» Assigned task
Pull out every line with the word "control" from the entries below.

» Material for the task
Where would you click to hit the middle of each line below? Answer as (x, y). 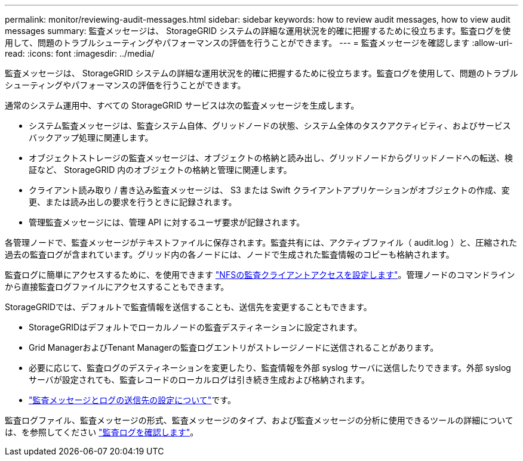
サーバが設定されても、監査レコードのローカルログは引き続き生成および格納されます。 (199, 380)
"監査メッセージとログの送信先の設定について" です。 (132, 400)
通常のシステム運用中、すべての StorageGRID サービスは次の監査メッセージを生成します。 (182, 105)
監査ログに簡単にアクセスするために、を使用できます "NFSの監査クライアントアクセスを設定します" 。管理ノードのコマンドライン (260, 275)
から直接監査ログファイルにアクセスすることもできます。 (117, 287)
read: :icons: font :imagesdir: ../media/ (80, 53)
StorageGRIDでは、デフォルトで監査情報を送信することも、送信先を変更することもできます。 (188, 307)
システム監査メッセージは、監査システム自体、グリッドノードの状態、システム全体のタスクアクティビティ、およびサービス (270, 126)
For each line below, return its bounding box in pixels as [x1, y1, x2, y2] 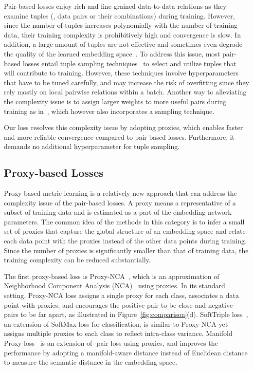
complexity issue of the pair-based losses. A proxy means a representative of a [4, 197, 236, 207]
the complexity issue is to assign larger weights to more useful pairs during [4, 96, 227, 106]
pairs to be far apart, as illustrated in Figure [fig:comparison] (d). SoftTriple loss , [4, 309, 248, 319]
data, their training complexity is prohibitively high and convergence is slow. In [4, 29, 241, 39]
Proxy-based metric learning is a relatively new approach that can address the [4, 188, 237, 198]
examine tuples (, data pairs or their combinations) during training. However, [4, 10, 235, 20]
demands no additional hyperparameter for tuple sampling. [4, 141, 180, 151]
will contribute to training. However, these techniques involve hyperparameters [4, 68, 238, 78]
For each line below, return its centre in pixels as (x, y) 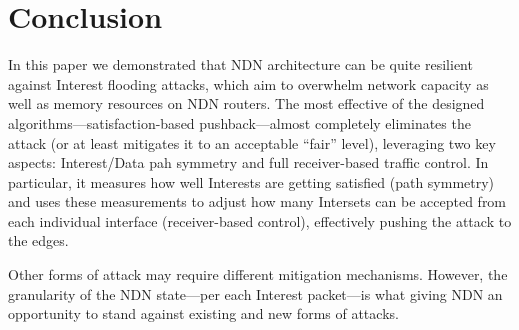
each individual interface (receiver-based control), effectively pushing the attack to (260, 220)
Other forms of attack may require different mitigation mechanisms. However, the (258, 274)
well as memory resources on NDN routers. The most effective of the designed (246, 103)
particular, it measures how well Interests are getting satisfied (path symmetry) (251, 181)
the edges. (38, 240)
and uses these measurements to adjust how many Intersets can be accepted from (257, 201)
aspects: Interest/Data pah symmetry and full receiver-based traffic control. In (248, 162)
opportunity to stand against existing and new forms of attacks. (203, 313)
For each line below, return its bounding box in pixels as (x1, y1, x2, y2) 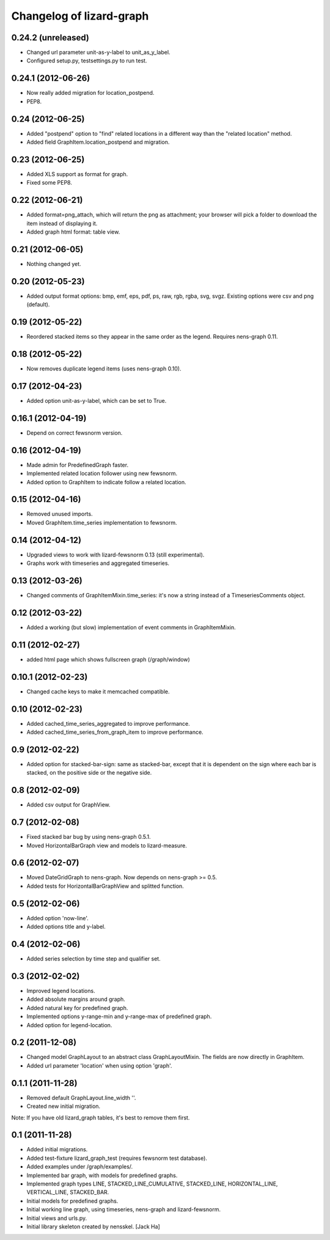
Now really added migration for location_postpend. (26, 89, 155, 97)
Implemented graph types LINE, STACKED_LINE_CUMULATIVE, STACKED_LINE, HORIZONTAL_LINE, (26, 1180, 278, 1187)
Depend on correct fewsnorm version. (26, 429, 123, 437)
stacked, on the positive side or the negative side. (26, 769, 152, 777)
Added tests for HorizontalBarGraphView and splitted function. (26, 882, 185, 890)
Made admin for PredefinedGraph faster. (26, 461, 128, 468)
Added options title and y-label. (26, 923, 106, 931)
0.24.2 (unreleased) (11, 32, 90, 43)
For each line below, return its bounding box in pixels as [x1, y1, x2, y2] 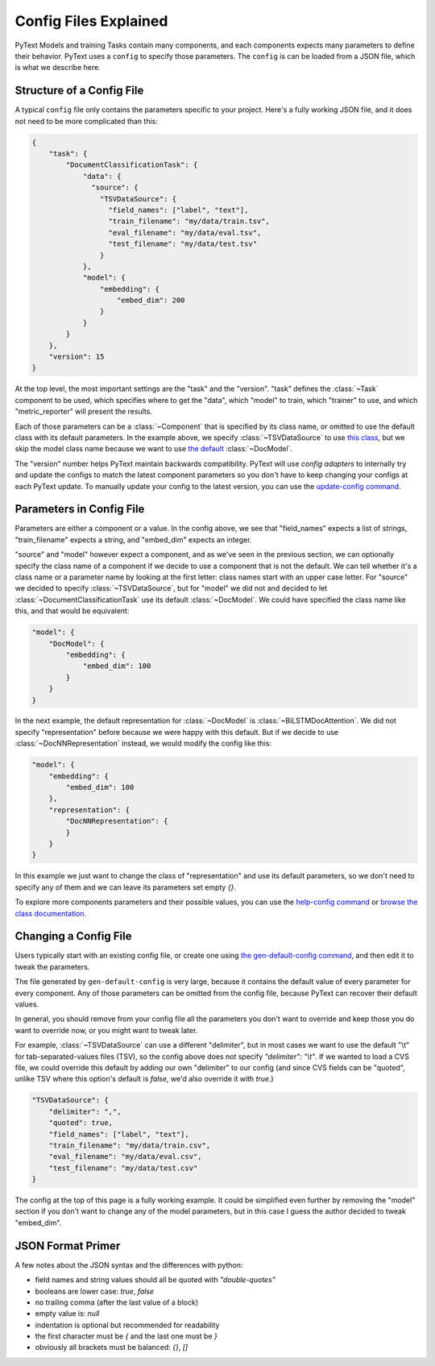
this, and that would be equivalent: [14, 606, 130, 616]
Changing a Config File [14, 929, 132, 943]
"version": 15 [48, 352, 105, 362]
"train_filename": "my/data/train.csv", [48, 1140, 211, 1150]
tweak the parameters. [14, 961, 90, 971]
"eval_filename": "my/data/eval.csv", [48, 1152, 202, 1161]
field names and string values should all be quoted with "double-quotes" [35, 1275, 275, 1285]
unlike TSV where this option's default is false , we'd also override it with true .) [14, 1074, 274, 1084]
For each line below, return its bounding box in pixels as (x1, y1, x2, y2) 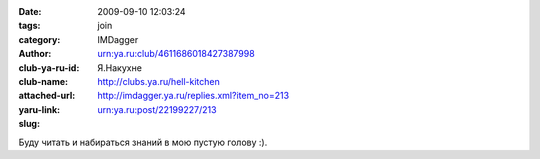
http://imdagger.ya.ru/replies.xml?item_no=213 (97, 90, 290, 102)
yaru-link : (18, 103, 60, 115)
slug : (18, 118, 40, 130)
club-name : (18, 75, 69, 87)
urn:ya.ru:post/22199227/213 (97, 103, 217, 115)
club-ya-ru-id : (18, 61, 80, 74)
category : (18, 33, 61, 45)
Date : (18, 6, 42, 17)
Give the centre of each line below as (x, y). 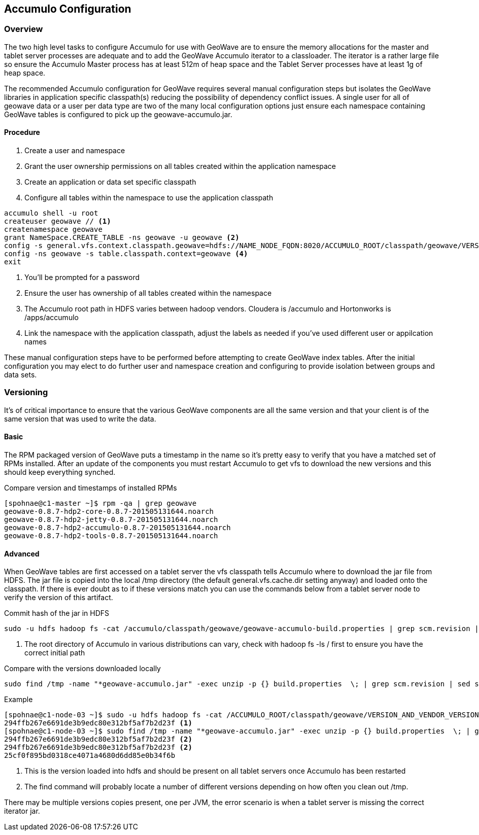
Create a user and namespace (75, 151)
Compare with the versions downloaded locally (82, 669)
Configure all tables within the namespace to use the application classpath (149, 198)
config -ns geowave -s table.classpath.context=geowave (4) (126, 254)
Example (19, 700)
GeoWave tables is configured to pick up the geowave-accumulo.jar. (118, 114)
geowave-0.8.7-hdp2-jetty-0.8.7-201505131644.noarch (111, 519)
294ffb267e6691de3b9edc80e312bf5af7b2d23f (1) (98, 723)
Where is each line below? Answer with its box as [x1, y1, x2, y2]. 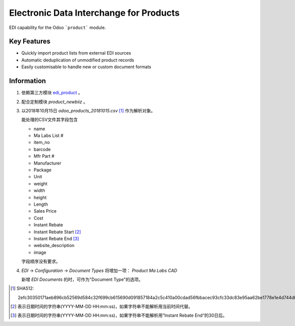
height [33, 194, 47, 200]
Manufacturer [33, 160, 61, 166]
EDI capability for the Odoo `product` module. [9, 25, 106, 30]
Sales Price [33, 208, 57, 214]
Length [33, 201, 48, 207]
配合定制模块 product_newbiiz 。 [21, 99, 88, 105]
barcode [33, 146, 51, 152]
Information [9, 77, 46, 85]
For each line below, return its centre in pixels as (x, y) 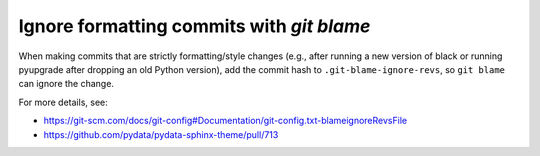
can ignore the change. (66, 84)
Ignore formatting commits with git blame (194, 26)
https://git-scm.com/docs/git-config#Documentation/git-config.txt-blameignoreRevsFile (225, 121)
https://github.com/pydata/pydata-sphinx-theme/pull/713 (161, 134)
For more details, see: (63, 102)
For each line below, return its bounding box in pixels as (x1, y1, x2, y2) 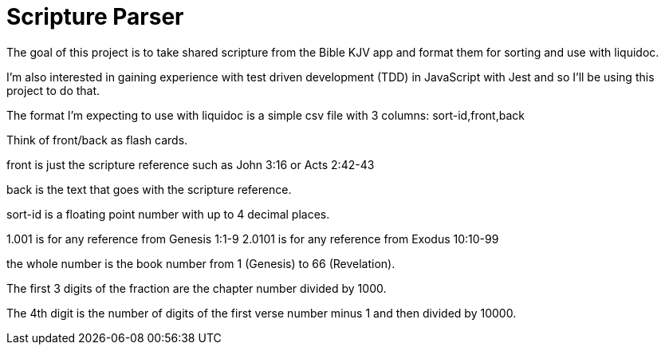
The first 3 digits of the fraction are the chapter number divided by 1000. (6, 281, 387, 295)
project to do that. (6, 83, 100, 97)
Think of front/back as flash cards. (6, 132, 188, 147)
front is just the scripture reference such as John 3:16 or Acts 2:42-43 (6, 157, 375, 172)
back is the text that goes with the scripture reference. (6, 182, 292, 196)
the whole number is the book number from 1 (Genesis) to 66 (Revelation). (6, 256, 395, 270)
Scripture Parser (6, 3, 184, 30)
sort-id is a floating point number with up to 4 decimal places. (6, 207, 330, 221)
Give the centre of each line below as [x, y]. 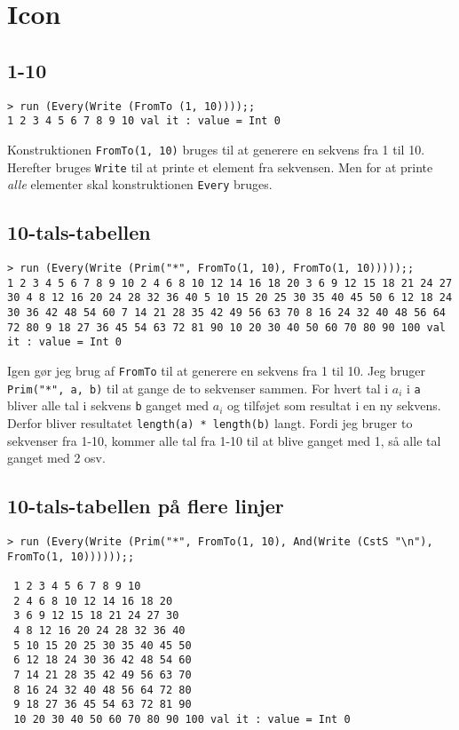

» Result of this task
each individual interface (receiver-based control), effectively pushing the attack to (260, 220)
aspects: Interest/Data pah symmetry and full receiver-based traffic control. In (248, 162)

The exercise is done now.